TASK DIRECTIONS =>
With the pictures left out, write out exactly the lines of the listing below that run from the line with "Integration/unit testing of images (78, 128)" through the line with "applications due to".
┄┄┄┄┄┄┄┄┄┄┄┄┄┄┄┄┄┄┄┄
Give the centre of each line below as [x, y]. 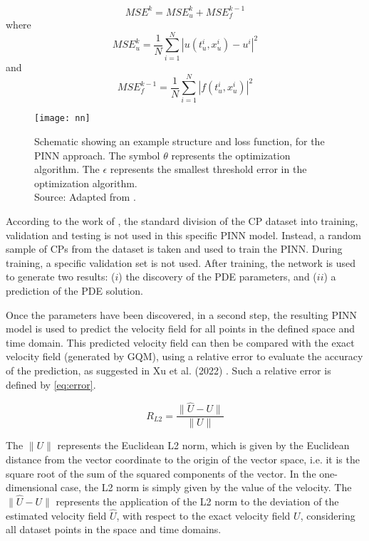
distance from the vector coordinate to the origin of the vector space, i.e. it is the [183, 459]
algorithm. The [67, 169]
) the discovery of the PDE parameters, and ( [218, 277]
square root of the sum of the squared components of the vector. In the [161, 473]
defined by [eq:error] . [51, 384]
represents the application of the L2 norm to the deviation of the [197, 501]
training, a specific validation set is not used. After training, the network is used [181, 262]
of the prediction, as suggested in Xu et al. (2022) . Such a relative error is [168, 370]
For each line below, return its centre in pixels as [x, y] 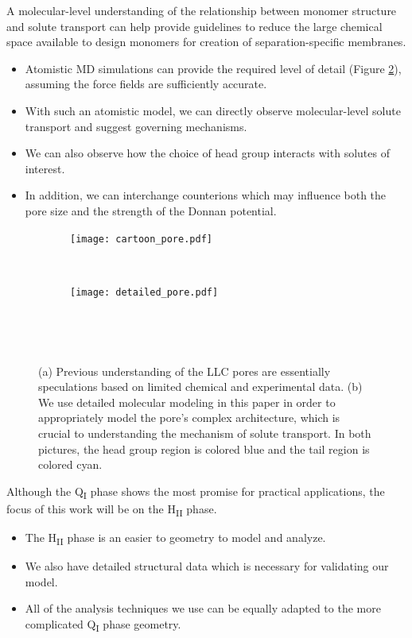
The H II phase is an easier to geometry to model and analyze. [175, 538]
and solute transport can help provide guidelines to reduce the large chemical [194, 26]
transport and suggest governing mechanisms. [136, 126]
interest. [45, 168]
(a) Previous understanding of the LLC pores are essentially [185, 371]
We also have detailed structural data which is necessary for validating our [207, 566]
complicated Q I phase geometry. [103, 624]
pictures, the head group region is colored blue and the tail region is [204, 449]
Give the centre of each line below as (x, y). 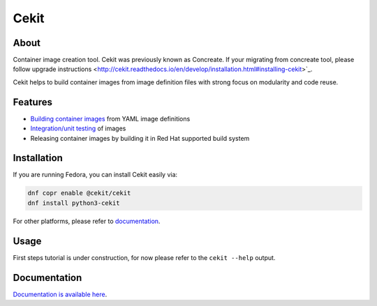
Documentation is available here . (60, 294)
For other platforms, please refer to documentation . (87, 221)
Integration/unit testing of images (78, 128)
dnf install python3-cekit (74, 203)
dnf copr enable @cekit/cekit (79, 193)
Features (32, 102)
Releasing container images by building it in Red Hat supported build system (140, 138)
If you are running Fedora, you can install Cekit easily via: (95, 175)
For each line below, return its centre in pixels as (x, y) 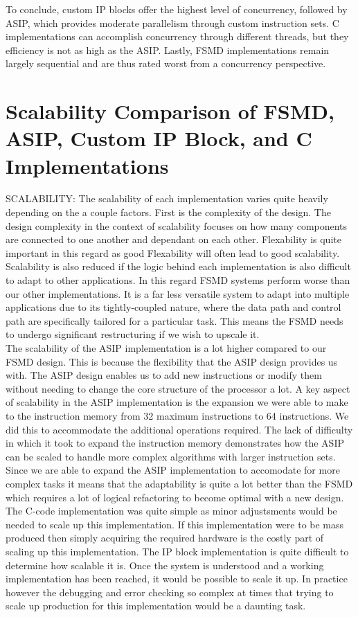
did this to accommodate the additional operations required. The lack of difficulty (179, 429)
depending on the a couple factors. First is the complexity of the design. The (168, 212)
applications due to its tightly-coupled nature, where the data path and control (173, 307)
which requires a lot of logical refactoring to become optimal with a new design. (175, 497)
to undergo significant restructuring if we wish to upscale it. (133, 334)
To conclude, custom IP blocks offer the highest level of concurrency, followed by (177, 9)
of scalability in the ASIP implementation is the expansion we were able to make (177, 402)
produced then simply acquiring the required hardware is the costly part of (165, 538)
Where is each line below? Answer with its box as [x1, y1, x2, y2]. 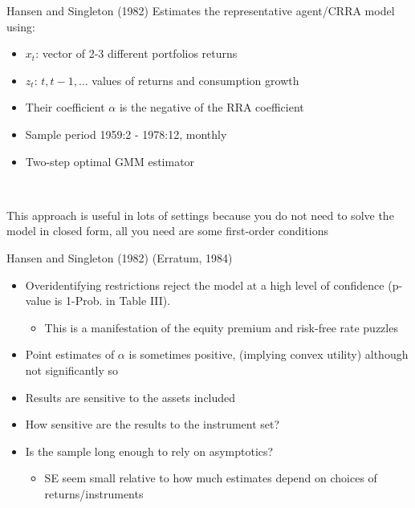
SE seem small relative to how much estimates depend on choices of [44, 469, 377, 486]
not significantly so [25, 361, 119, 378]
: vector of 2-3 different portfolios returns [35, 45, 238, 62]
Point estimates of [25, 346, 115, 363]
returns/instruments [44, 485, 144, 502]
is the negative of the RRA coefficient [119, 99, 304, 116]
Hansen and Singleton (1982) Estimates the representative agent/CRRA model [6, 2, 395, 18]
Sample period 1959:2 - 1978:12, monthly [25, 125, 227, 142]
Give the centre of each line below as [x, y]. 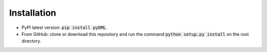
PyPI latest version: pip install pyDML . [65, 27]
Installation [33, 13]
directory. [31, 41]
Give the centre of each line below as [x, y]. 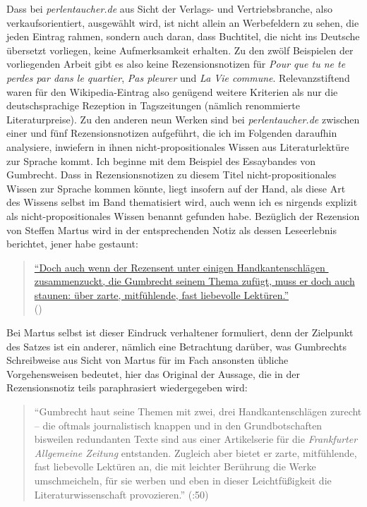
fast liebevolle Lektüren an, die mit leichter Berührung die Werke [175, 466]
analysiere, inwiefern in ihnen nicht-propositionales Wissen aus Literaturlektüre [178, 146]
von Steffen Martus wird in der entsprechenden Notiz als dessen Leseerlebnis [172, 230]
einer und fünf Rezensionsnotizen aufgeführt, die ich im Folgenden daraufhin [172, 133]
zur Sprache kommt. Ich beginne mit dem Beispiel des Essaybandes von [161, 160]
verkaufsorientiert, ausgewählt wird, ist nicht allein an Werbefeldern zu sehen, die [183, 22]
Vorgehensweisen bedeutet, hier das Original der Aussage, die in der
┄┄┄┄┄┄┄┄┄┄┄┄┄┄┄┄┄┄┄┄
EXPECTED ANSWER =>
Integration/unit testing of images (78, 128)
dnf install python3-cekit (74, 203)
dnf copr enable @cekit/cekit (79, 193)
Features (32, 102)
Releasing container images by building it in Red Hat supported build system (140, 138)
If you are running Fedora, you can install Cekit easily via: (95, 175)
For each line below, return its centre in pixels as (x, y) 
did this to accommodate the additional operations required. The lack of difficulty (179, 429)
depending on the a couple factors. First is the complexity of the design. The (168, 212)
applications due to its tightly-coupled nature, where the data path and control (173, 307)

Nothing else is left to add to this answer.